1999 erregte die Journalistin Myra Çakan mit ihrem Debütroman When the music’s over Aufsehen, der 2000 für den Kurd-Laßwitz-Preis (KLP) nominiert war, ebenso wie Downtown Blues 2002 und Dreimal Proxima Centauri und zurück 2012. Zuvor hatte sie Kurzgeschichten veröffentlicht, zum Beispiel im c’t Computer Magazin oder Anthologien wie Die Sterne sind weiblich – Frauen schreiben Science Fiction im Moewig Verlag. Çakan gilt als erste deutschsprachige Cyberpunkautorin und veröffentlichte bis heute fünf Romane, diverse Kurzgeschichten in Magazinen und Anthologien sowie einige Hörspiele. Teilweise erschienen ihre Erzählungen auch im Ausland wie „Ocean of Stars“ im Webzine The Infinite Matrix und „Studene svetlo hviezd" ("Das kalte Licht der Sterne") im slowakischen Magazin Fantazia.

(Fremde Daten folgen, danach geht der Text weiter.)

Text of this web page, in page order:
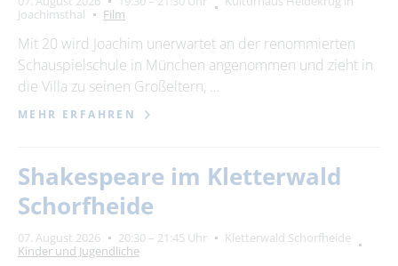
Joachimsthal
Film
Mit 20 wird Joachim unerwartet an der renommierten
Schauspielschule in München angenommen und zieht in
die Villa zu seinen Großeltern, …
MEHR ERFAHREN
Shakespeare im Kletterwald
Schorfheide
07. August 2026 20:30 – 21:45 Uhr
Kletterwald Schorfheide
Kinder und Jugendliche
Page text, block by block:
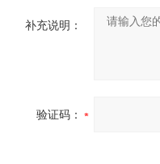
补充说明：
验证码：

Man merkt Çakans Geschichten an, dass sie von einer Schauspielerin und Musikerin verfasst wurden. Zwischen ihren Worten schwingt Rock’n Roll mit, sie schreibt hart, schnell, intelligent, zuweilen auch düster-humorvoll. Dabei widmet sie sich nicht nur dreckig schillernden Dystopien, sondern auch den Weiten des Alls wie in ihren Geschichtensammlungen Nachtbrenner (2012) und Winterlang (2013) sowie in den Weltraumabenteuern von Luke Harrison (2001) oder auch der Retro-SF in Geschichten aus der Zukunft von Gestern (2013).

Maike Hallmann

Auch die 1979 geborene Hamburger Fantasy- und SF-Autorin Maike Hallman hat sich zunächst im Cyberpunk einen Namen gemacht und zwar als erste deutschsprachige Autorin bei Shadowrun. Von 2001 bis 2005 veröffentlichte sie drei Romane im Shadowrun-Universum: PesadillasVertigo und Wiedergänger. Zudem war sie zusammen mit Catherine Beck Herausgeberin der Anthologie Matrixfeuer.

Neben dem Fantasy-Epos Die Feen (2011) veröffentlichte die Germanistin diverse Kurzgeschichten sowie einen Jugendkrimi. Mit Hard to Kill (2012) schrieb Hallmann ihren bislang letzten Roman für die Space-Opera-Reihe Justifiers. Seit 2014 arbeitet sie als Übersetzerin, unter anderem von SF-Romanen wie Nightflyers von George R. R. Martin oder Die kalten Sterne von John Birmingham.

Heidrun Jänchen

Seit 2006 ist Heidrun Jänchen Dauergast auf den Nominierungslisten des KLP und des Deutschen Science Fiction Preises (DSFP) – zwei ihrer Kurzgeschichten, „Ein Geschäft wie jedes andere“ (Lotus-Effekt, 2008) und „In der Freihandelszone“ (Emotio, 2012), wurden ausgezeichnet. In der deutschen SF-Szene ist sie insbesondere für ihre Arbeit als Herausgeberin der geschätzten SF-Anthologien aus dem Wurdack-Verlag bekannt. Zu diesen steuerte sie regelmäßig selbst Kurzgeschichten bei, 2012 erschien mit Willkommen auf Aurora eine Sammlung eigener Werke.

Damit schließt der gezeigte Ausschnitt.